[Opening Materials provided section]

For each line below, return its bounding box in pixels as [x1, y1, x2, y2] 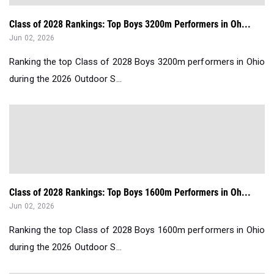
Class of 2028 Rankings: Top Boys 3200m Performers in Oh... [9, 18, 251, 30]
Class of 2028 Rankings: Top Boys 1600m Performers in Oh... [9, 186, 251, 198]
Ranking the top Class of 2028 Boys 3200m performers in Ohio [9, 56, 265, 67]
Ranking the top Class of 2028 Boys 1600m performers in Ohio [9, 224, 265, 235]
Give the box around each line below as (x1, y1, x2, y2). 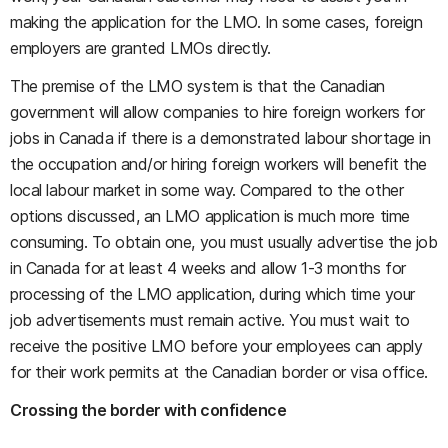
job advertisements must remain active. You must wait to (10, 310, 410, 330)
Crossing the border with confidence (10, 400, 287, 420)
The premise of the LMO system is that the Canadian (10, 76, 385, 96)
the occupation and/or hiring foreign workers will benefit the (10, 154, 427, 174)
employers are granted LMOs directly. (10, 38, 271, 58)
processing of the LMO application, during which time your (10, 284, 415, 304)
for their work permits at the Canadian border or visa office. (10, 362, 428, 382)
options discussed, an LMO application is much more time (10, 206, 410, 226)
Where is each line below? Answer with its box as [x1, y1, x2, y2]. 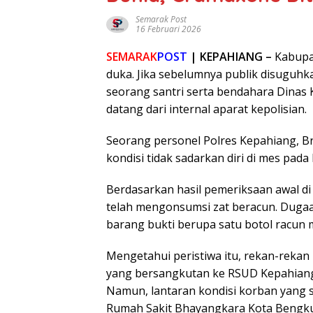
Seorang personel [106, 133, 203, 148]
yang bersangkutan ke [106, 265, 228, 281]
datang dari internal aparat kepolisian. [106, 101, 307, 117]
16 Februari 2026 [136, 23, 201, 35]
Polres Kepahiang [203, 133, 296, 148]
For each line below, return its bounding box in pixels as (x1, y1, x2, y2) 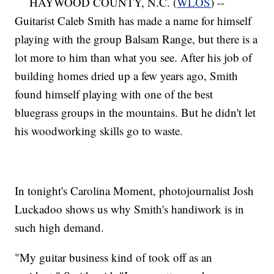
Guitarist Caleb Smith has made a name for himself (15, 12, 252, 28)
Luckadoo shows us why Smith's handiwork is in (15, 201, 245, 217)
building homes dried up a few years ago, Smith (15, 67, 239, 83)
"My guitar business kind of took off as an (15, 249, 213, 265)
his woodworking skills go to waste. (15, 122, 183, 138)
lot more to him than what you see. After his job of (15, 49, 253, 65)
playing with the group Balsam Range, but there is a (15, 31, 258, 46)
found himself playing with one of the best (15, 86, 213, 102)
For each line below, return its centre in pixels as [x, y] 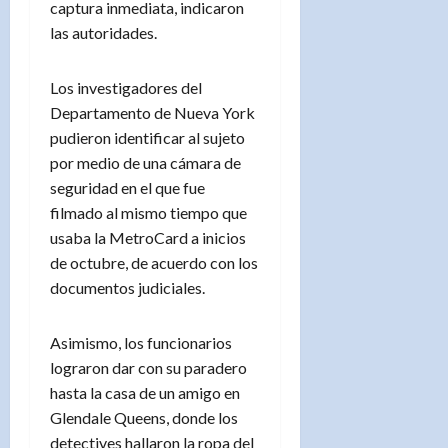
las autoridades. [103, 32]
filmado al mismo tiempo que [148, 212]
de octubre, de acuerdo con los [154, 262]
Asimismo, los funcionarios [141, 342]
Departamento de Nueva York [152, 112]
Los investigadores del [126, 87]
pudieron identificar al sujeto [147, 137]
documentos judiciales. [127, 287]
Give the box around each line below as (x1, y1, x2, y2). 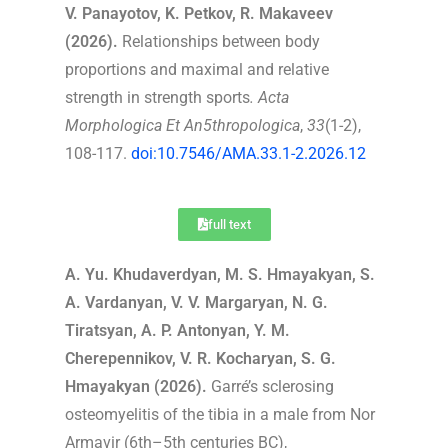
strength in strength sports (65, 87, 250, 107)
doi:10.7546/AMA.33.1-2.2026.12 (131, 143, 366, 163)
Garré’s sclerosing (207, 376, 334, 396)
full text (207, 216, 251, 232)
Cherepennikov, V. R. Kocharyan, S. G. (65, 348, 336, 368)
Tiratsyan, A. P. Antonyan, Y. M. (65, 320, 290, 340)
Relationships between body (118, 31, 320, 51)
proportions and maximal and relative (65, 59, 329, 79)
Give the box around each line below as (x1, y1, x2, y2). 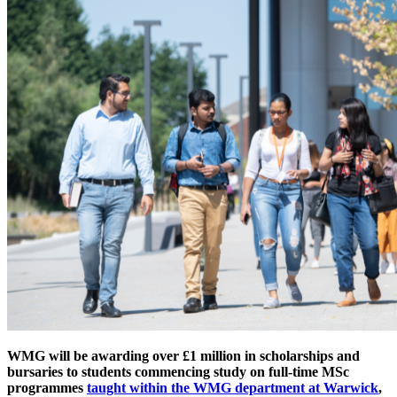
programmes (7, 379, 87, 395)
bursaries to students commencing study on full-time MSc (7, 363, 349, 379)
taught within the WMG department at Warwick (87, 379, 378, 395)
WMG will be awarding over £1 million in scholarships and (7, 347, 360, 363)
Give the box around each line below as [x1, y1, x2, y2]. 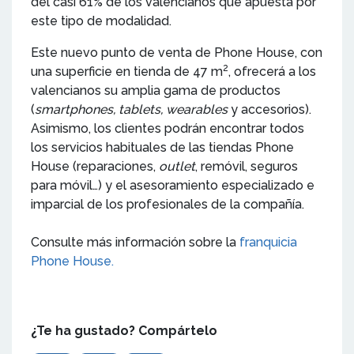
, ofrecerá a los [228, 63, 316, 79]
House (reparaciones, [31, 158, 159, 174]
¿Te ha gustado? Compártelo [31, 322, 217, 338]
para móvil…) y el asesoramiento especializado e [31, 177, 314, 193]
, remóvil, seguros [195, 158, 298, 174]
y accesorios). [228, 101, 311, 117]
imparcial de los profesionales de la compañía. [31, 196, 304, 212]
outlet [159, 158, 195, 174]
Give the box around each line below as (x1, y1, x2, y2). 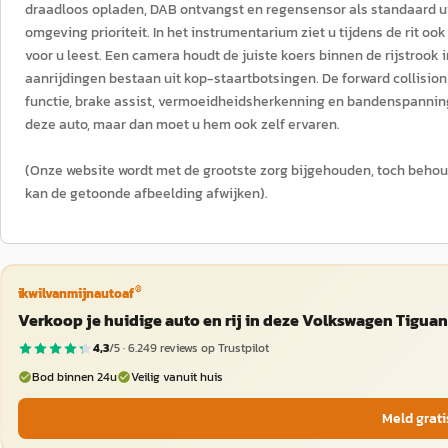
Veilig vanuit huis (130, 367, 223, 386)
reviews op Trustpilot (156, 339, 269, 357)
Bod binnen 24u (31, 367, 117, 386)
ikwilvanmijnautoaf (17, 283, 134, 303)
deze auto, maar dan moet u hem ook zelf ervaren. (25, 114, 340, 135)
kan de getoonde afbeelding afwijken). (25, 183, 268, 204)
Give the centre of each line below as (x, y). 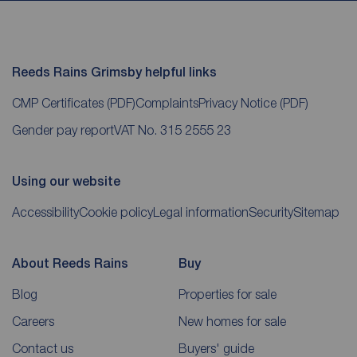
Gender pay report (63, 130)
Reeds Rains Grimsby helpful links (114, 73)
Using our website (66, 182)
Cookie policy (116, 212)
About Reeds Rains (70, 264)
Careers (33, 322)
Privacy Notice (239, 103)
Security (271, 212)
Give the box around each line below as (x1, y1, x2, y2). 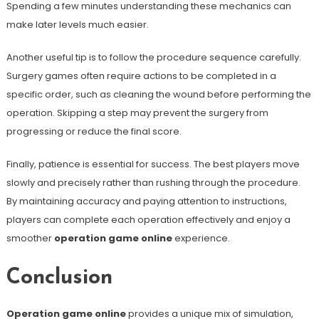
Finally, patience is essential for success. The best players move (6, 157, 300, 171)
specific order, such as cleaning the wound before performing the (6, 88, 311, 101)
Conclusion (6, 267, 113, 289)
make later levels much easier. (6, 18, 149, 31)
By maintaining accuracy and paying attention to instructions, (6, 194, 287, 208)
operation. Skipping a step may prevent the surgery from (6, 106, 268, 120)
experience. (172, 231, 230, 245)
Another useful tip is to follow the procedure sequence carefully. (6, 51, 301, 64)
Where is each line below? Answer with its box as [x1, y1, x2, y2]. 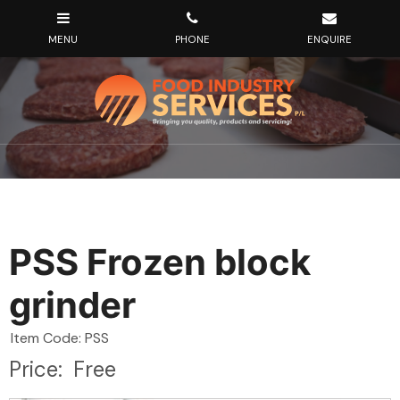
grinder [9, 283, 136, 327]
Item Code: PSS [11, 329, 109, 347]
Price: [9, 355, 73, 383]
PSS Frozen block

[Closing Materials provided section]

▶ **Task**
All lines above containing the string "Canadian" are to be collected.

▶ **Answer to the exercise**
The premise of the LMO system is that the Canadian (10, 76, 385, 96)
for their work permits at the Canadian border or visa office. (10, 362, 428, 382)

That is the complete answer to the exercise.